Слова его покрылись звонким смехом особы, величаемой Грунькой.
— То-то же, — прибавила она, глядя своими бойкими глазами на грустного юношу. О мыслях его самого при спросе ни она, ни дядя, как видно, не считали нужным больше осведомляться: того ли ему хотелось?
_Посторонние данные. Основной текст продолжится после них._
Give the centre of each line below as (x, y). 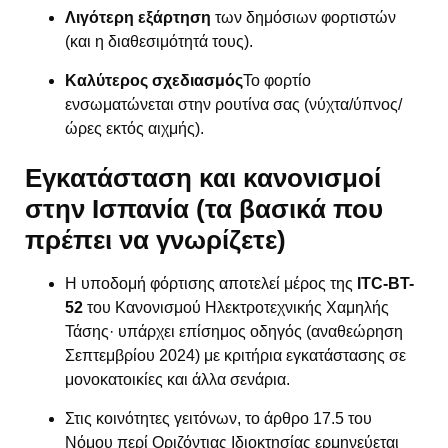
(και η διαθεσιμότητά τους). (159, 42)
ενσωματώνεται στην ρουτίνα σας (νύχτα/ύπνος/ (233, 104)
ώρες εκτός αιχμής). (134, 128)
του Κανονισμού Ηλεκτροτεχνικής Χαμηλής (236, 308)
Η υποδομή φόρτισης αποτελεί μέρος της (211, 284)
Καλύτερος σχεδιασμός (154, 80)
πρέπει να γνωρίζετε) (155, 240)
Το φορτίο (277, 80)
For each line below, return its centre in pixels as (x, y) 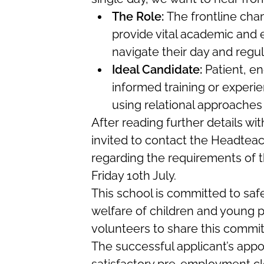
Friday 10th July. (133, 176)
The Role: (139, 16)
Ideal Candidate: (157, 70)
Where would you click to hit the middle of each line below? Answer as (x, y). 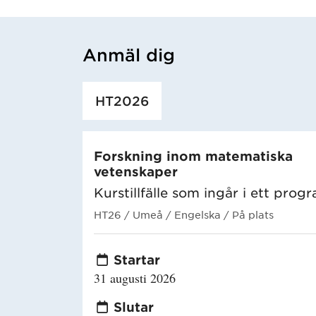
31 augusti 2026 (135, 278)
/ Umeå (144, 214)
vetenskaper (136, 171)
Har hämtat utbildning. (140, 91)
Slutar (134, 306)
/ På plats (249, 214)
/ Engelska (193, 214)
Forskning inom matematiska (193, 156)
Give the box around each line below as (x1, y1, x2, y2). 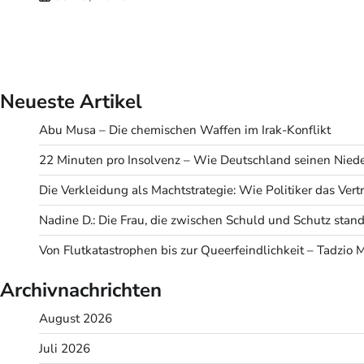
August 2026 (39, 310, 112, 327)
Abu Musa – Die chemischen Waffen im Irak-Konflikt (39, 122, 331, 139)
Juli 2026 (39, 340, 90, 357)
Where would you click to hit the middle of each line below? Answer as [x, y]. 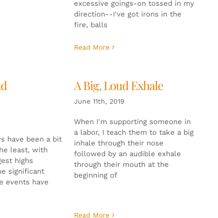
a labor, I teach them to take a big [134, 132]
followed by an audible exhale [127, 154]
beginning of [95, 175]
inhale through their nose [118, 143]
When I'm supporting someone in [132, 121]
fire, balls [91, 25]
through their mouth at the [121, 164]
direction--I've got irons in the [127, 14]
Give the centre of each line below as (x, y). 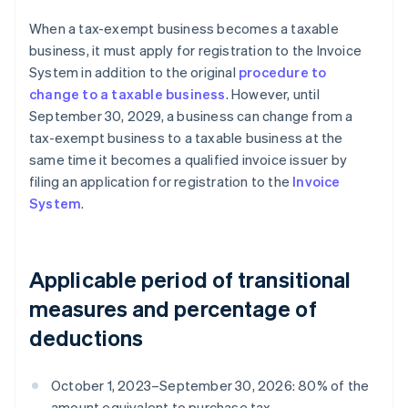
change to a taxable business (127, 94)
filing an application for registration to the (161, 182)
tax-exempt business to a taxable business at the (186, 138)
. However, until (272, 94)
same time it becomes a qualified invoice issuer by (189, 160)
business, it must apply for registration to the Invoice (196, 51)
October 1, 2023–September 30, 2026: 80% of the (210, 386)
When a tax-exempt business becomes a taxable (184, 29)
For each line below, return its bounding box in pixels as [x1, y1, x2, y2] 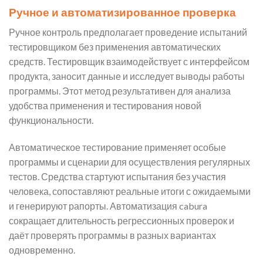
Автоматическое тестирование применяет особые [9, 141, 226, 153]
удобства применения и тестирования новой [9, 100, 201, 112]
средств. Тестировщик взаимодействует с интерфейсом [9, 56, 249, 68]
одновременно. [9, 244, 75, 255]
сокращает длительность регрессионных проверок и [9, 214, 234, 226]
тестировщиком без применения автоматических [9, 41, 221, 53]
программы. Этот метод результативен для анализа [9, 85, 231, 97]
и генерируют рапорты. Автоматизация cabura [9, 200, 207, 211]
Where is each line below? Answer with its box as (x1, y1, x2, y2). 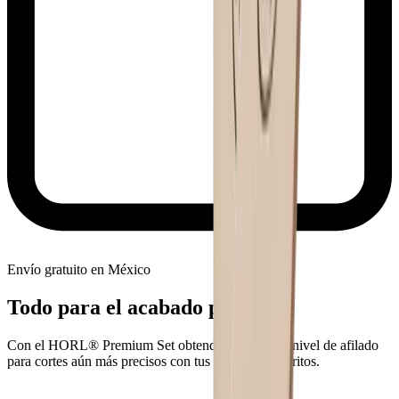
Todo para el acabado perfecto (7, 296, 284, 320)
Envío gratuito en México (7, 262, 151, 278)
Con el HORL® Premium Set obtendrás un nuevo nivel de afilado (7, 338, 379, 354)
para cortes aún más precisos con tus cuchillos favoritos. (7, 354, 320, 370)
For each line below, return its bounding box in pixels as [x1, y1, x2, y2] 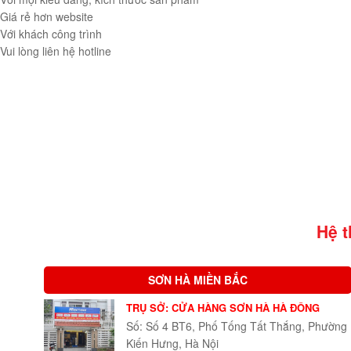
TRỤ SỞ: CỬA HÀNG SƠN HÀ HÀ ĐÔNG [125, 300, 320, 316]
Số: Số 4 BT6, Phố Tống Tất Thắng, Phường [125, 318, 347, 335]
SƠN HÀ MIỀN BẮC [147, 272, 248, 288]
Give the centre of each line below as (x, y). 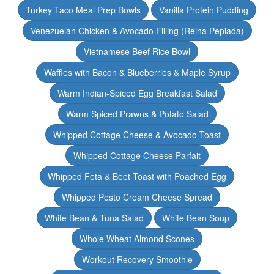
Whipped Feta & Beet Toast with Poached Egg (137, 176)
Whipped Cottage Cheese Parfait (137, 155)
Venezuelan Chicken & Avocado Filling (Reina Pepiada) (137, 31)
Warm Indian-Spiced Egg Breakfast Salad (137, 93)
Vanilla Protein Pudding (204, 10)
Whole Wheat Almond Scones (137, 239)
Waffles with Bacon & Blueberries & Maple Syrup (137, 72)
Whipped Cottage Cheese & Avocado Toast (137, 135)
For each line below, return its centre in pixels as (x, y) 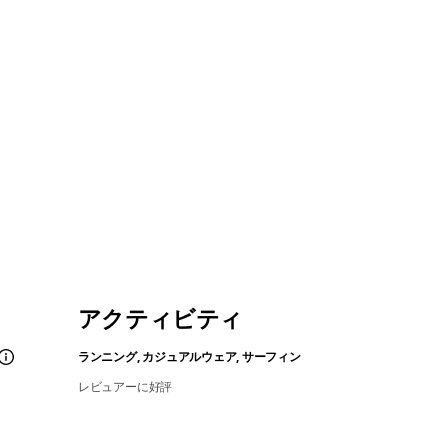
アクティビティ (160, 319)
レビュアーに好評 (125, 387)
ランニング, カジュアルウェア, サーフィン (189, 357)
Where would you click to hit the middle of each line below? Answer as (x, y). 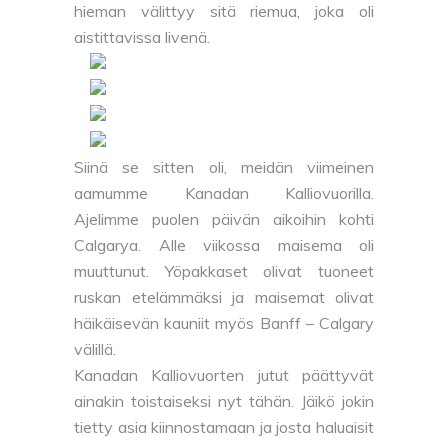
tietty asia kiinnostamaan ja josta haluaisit (224, 427)
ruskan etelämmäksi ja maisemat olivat (224, 297)
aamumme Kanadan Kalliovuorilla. (224, 193)
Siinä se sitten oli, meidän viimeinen (224, 167)
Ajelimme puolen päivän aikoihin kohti (224, 219)
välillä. (97, 349)
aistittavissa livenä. (142, 37)
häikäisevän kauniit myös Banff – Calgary (224, 323)
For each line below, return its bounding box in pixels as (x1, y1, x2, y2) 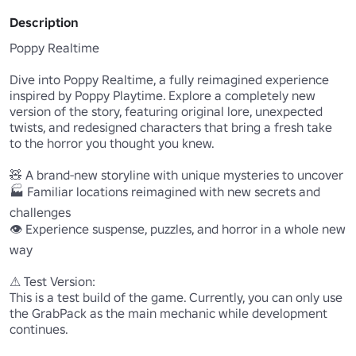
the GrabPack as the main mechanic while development (10, 305, 327, 322)
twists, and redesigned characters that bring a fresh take (10, 119, 332, 136)
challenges (10, 204, 71, 221)
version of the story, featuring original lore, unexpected (10, 103, 323, 120)
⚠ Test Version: (10, 273, 95, 290)
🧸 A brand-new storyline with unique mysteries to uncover (10, 167, 343, 184)
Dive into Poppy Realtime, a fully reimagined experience (10, 72, 329, 88)
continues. (10, 321, 68, 338)
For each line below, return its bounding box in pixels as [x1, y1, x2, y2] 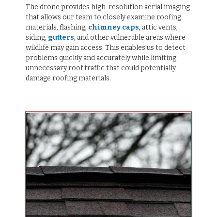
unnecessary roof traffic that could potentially [25, 63, 176, 72]
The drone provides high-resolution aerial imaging [25, 2, 190, 11]
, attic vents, [139, 23, 178, 31]
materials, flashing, [25, 23, 88, 31]
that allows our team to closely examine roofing [25, 13, 181, 21]
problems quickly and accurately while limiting [25, 53, 176, 62]
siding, [25, 33, 48, 42]
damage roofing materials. [25, 74, 111, 82]
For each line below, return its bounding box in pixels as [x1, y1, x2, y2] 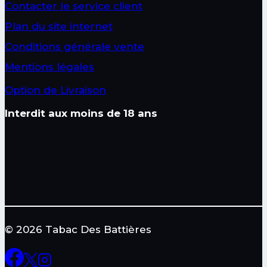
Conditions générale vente [5, 40, 144, 52]
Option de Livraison [5, 83, 106, 96]
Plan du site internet [5, 20, 113, 32]
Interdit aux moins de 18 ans [5, 107, 157, 119]
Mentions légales [5, 60, 94, 73]
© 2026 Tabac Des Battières [5, 223, 151, 235]
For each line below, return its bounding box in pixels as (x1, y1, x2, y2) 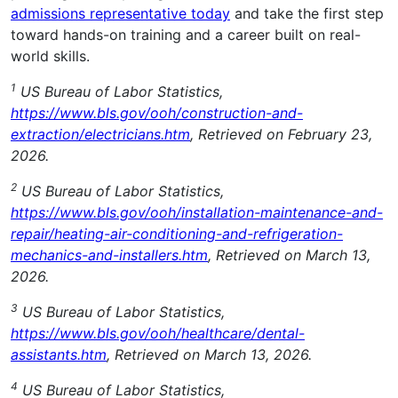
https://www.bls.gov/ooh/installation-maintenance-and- (11, 203, 383, 222)
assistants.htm (11, 346, 107, 364)
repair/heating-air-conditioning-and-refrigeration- (11, 225, 343, 243)
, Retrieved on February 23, (190, 125, 372, 144)
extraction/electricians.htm (11, 125, 190, 144)
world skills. (11, 47, 90, 66)
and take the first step (230, 4, 384, 23)
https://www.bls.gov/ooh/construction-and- (11, 104, 303, 123)
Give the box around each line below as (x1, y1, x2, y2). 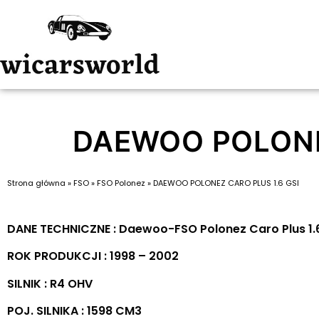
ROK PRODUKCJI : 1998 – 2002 (7, 248, 179, 265)
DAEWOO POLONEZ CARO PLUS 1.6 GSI (153, 177, 299, 189)
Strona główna (7, 177, 66, 189)
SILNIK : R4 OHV (7, 275, 93, 292)
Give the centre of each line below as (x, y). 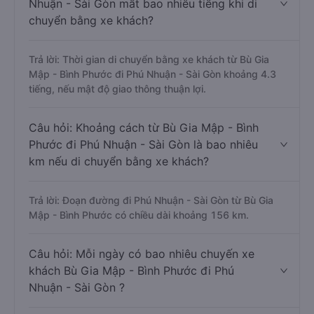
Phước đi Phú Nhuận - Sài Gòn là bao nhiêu (143, 144)
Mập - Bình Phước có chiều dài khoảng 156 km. (139, 215)
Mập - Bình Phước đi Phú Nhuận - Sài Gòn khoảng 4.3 (152, 74)
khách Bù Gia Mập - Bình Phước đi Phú (131, 271)
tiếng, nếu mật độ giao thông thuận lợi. (117, 89)
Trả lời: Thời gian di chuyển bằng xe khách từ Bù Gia (149, 59)
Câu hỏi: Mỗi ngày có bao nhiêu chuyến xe (142, 254)
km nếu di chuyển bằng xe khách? (119, 161)
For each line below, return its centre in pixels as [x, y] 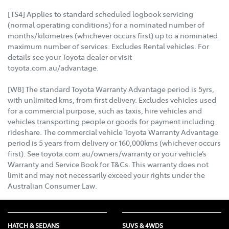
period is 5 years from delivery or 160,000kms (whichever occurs [114, 143]
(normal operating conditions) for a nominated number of [106, 25]
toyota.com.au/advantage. [53, 68]
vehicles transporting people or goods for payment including [111, 121]
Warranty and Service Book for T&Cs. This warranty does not [108, 164]
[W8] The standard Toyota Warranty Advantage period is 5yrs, [111, 89]
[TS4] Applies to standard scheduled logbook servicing [100, 14]
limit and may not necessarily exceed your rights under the [106, 175]
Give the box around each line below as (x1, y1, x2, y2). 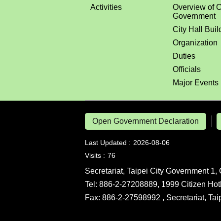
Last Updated (85, 138, 127, 147)
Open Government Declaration (92, 116, 199, 125)
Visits (85, 151, 101, 159)
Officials (172, 65, 201, 74)
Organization (172, 38, 218, 47)
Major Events (172, 78, 219, 87)
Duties (172, 51, 195, 60)
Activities (90, 2, 122, 11)
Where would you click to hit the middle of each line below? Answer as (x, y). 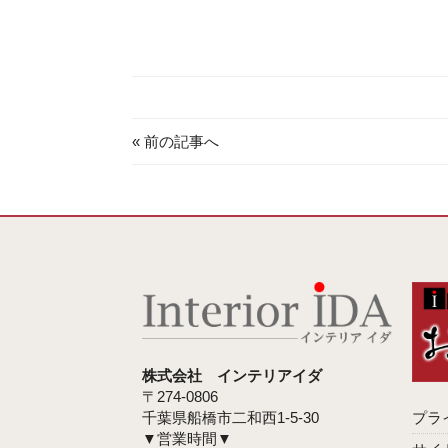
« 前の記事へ (175, 142)
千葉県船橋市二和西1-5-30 (230, 418)
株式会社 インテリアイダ (232, 376)
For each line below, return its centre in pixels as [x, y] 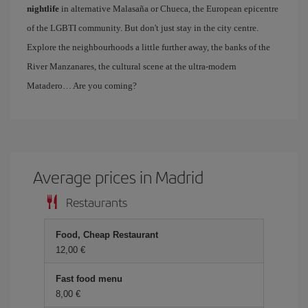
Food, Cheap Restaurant [107, 235]
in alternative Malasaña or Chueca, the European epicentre [169, 9]
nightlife [43, 9]
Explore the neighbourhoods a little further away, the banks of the [148, 47]
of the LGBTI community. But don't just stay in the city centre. [143, 28]
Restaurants [97, 202]
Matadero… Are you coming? [82, 86]
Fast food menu [89, 279]
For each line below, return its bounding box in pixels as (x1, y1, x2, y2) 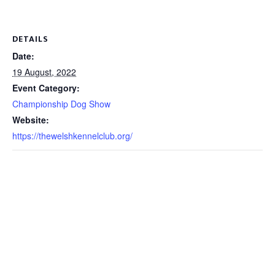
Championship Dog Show (12, 98, 110, 110)
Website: (12, 114, 49, 126)
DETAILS (12, 32, 48, 46)
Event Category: (12, 82, 80, 94)
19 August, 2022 (12, 66, 76, 78)
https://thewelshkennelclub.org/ (12, 130, 133, 142)
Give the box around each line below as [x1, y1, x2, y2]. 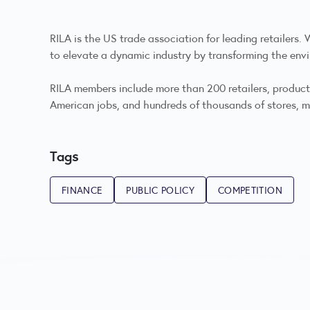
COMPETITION [218, 183, 282, 197]
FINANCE [62, 183, 103, 197]
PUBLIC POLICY [126, 183, 195, 197]
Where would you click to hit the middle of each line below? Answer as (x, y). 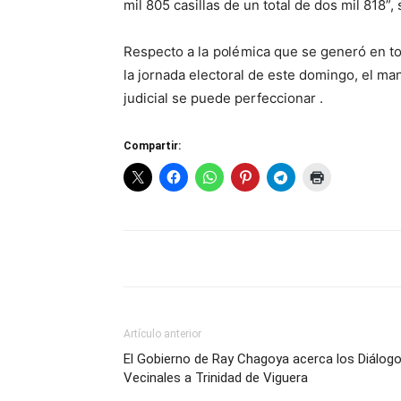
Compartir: (152, 146)
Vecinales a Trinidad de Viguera (216, 378)
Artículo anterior (162, 334)
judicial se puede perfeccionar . (223, 98)
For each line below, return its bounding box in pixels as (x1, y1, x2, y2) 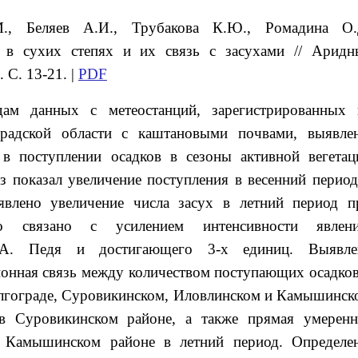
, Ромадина (247, 19, 343, 37)
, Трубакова (113, 19, 213, 37)
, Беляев (8, 19, 84, 37)
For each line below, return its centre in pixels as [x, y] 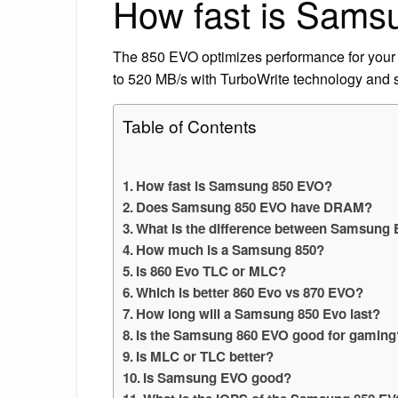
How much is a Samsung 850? [231, 249]
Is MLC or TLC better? [205, 356]
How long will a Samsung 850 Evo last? [259, 313]
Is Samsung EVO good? [218, 377]
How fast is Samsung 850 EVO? [235, 185]
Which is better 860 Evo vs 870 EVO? [250, 292]
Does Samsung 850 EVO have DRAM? [255, 207]
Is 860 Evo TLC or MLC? [211, 271]
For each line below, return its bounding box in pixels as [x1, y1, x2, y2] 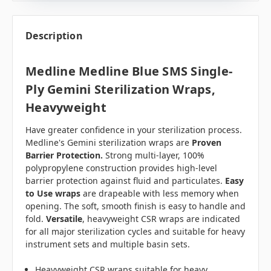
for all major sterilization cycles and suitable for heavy [25, 225, 245, 237]
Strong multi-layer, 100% [105, 149, 204, 161]
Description [25, 28, 83, 42]
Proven [192, 136, 221, 148]
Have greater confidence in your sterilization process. [25, 123, 242, 135]
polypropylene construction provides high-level [25, 162, 217, 174]
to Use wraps [25, 187, 83, 199]
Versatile [46, 212, 82, 224]
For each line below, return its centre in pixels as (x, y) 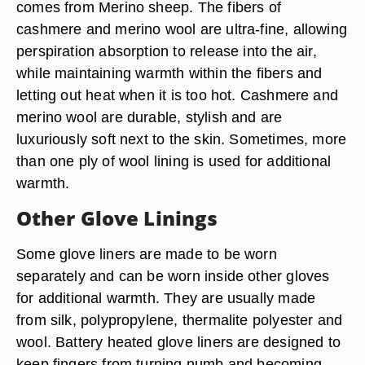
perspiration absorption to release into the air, (167, 51)
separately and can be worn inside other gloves (173, 276)
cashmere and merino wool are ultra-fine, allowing (182, 29)
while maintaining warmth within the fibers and (169, 73)
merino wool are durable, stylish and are (150, 117)
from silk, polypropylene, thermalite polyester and (180, 320)
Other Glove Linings (117, 218)
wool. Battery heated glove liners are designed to (179, 342)

А если бы кто спросил теперь Алексея Балакирева о причине его невольного вздоха, то услышал бы совсем не подходящее к словам Елизара Демьяныча и Груньки. Этот вздох, вылетевший у юноши при словах дяди, говорил скорее о нежелании видеть подле себя почти неизвестную ему особу. И присутствие её, навязанное дядею, было для него злом неотвратимым и страшным. И он сам своим ещё детским умом не понимал, как все это сложилось, а уж тем более не способен был сам все устроить. Однако ласки навязчивой подруги и жгучий напиток сделали своё дело, и когда, подкрепившись, дядя и племянник уезжали на службу царскую. Алексей на прощанье чмокнулся не раз с Грунькой — совсем по-дружески. Ни он, ни дядя не возражали её заверениям, что она не замедлит своим посещением и намерена гостить в лесах на Тихой Сосне. Алексею, впрочем, и в голову не приходило ещё ничего подобного, просто потому, что он не успел составить никакого понятия о житьё-бытьё в лесах. Одна мысль, что там будет, заняла теперь вполне весь ум молодого человека, не оставляя в нём места ничему другому. Подавленный близостью нового положения, Алексей, сидя подле дяди, с ним даже не заговаривал. Он упорно смотрел слезящимися глазами в тёмную даль и не замечал движенья повозки, прыгавшей по набросанным как попало соснам, тут же срубленным и погруженным в топкую грязь. Лошади шли неохотно, но ступали бережно по неровностям древесных стволов, выбирая твёрдую точку опоры для копыт и избегая наступать на торчащие из грязи скользкие ветви ельника. Скука перехода через топь ещё больше усилила тоску Алексея, и он не мог удержаться от плача. Услышав начавшееся хныканье, дядя не выдержал уже и сердито окликнул:
— Это что ещё? Не прикажешь ли, государь Алексей Гаврилыч, матушку кликнуть слёзки утереть? Дурень! Я ведь везу тебя на службу царскую, а не замуж отдавать, ко гневной свекрови… Нужно на деле стоять да уметь приказывать и взыскивать, а не рюмить. Воют тогда, как бьют, да и бьют — выть не велят. Выбрось из головы бабьи бредни да будь дворянином, как есть молодцом! Уж не мальчик теперь, коли Груньку спознал!.. Нужно дело говорить человеку: как и что требовать на работе, а мальчишке-рюме какое дело втолкуешь, коли он раскис до того, что слез унять не может, сам не знает, за что и про что!.. Слушай! Как приедем, перво-наперво найду я наш участок и приёмом займусь, людей и того, что надо для рубки. Коли шестьдесят с лихвой ефимчиков отдал Протасьеву, значит, нужно выручить втрое и сообразить, которое дерево в нашу пользу пойдёт при рубке и сколько подвод на вывоз на свой пай лесу употребить. Да и выбрать неприметную тропку в объезде. Счёт-то ты смекаешь, к примеру сказать, за сотню?
— Чего сотню, дядюшка… ино орехом у Поликарповых с ребятами в кучки складал я попрежь других по шестидесят и по семидесят… а дальше… — Он замялся, видимо затрудняясь, а дядя вновь ехидно засмеялся. Злость его разбирать стала теперь, уже ничем не сдерживаемая.